A Not So Lonely Pursuit

“We write alone. But we don’t have to be alone.”

I forget who said that. But it’s very true. Writing is a solitary experience. No one else can pound on those keys for you. You might be able to refine ideas with a group, but you have to come up with them. The fact that each writer has a voice means that only she can write a particular story.

And yet. And yet…

Most writers I know are introverts. That is, they need alone time. Need it like humans need oxygen. Like some people need chocolate — or coffee. Oh, they like parties and all, but there comes a time when you need to “shut the door” and power down.

One of the things that frustrates me occasionally is someone saying, “You can’t possibly be an introvert.” Why not? Because I can talk to strangers? Because I’ll stalk down that guy at Bouchercon who looked horribly familiar, just so I can figure out who he is? That would be being shy. Never said I was shy.

Bouchercon last October was an amazing experience. From the readers I met at socials, to the writers I met at the bar, the energy was intense. When I got home, all I wanted to do was work on my WIP (okay, right after I took a nap).

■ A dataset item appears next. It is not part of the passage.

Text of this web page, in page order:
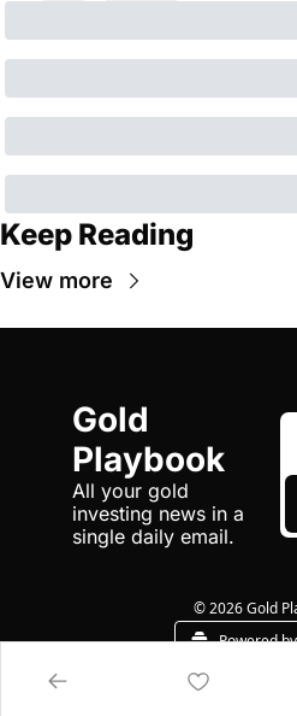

Same thing last week when Hank Phillippi Ryan came to town on her tour for What You See. Listening to Hank always energizes me, makes me want to jump back into my writing with abandon. And getting to share a glass of wine and a slice of pizza? Bonus.

And I love hanging with my critique group. Last night we went to a local library for an event, talking about our writing and our journeys. Our monthly sessions often encompass talking about family, friends, and life as much as talking about our submitted pages.

But here’s the thing. After all these events? I crave alone time. Just me, a bubble bath, and a good book. I don’t want to talk to anyone. Not even my family. My soul needs that peace to maintain my sanity. Too much running around is a Bad Thing. The holidays are killer. All those people. I was initially going to have a roomie for Bouchercon. I wound up being on my own, and it was probably the best thing for me.

The wonderful thing is that my writing tribe – my community, my “peeps” – get it. Many of them are exactly the same way. We have loads of fun together. And then we all want to go our separate ways.

We need social. Those hours we spend mired in our own heads, alternating between “this is great” and “I suck”? They are only alleviated by some community. Often other writers, but always people who care. Plus, social events are priceless, if only for the story ideas you can get while eavesdropping on conversations, or wondering what that person in the off-beat clothes standing off to the side is really up to.

Social is great. Just — don’t take it personally when, at the end of the day, I slink off to my hotel room for some much-needed alone time.

Mary Sutton | @mary_sutton73


Author: Liz Milliron

Liz Milliron has been making up stories, and creating her own endings for other people's stories, for as long as she can remember. She survived growing up through reading, cutting her mystery teeth on Agatha Christie, Mary Higgins Clark and, of course, Nancy Drew. As an adult, she finds escape from the world of software documentation through creating her own fictional murder and mayhem. She lives near Pittsburgh with her husband and two teenage children, and fantasizes about owning a dog again - one of these days.

11 thoughts on “A Not So Lonely Pursuit”

  1. Yep. Absolutely! I love the distinction you make between introvert and shy. I am a shy introvert, which could be very painful if not for my martial arts training.


  2. It’s all so very true, isn’t it? We want to be alone–but then we enjoy being around people–but then we want to be alone! I agree with Kait; every writer will recognize themselves here.


  3. Think that’s a SinC motto–about writing alone but not being alone–heard them say that at the Sisters in Crime breakfast at Bouchercon. It made me feel a bit teary, honestly, as well as “understood”! 😉

    Great post, Mary. Good that you’ve figured out what you need. That’s very healthy.


  4. I want to be left alone when I (finally!) have the time to write. But whenever I am sitting at my desk, it seems to be a signal for the entire family, including the dog, to hang out and talk to me (yes, even the dog, who makes this kind of whining sound when bored.) Forget the convention, I just need the hotel room.


  5. This is so me. There is a huge difference between being an introvert and being shy or socially awkward/impolite. Although I can shy too. So I have canned stories that I use to get myself warmed up. If you know me long enough you know my stories… ask my husband. lol

    I went to my first big writing convention and the only thing that got me threw was the train ride between the conference center and my house every night. I needed to just zone.


  6. Carmen, I hear you about the signal. It seems to go out ANY time I’m finally alone and able to write/read/sleep/relax.

    Katherine, I bet that train was awesome. Something I can totally see myself doing.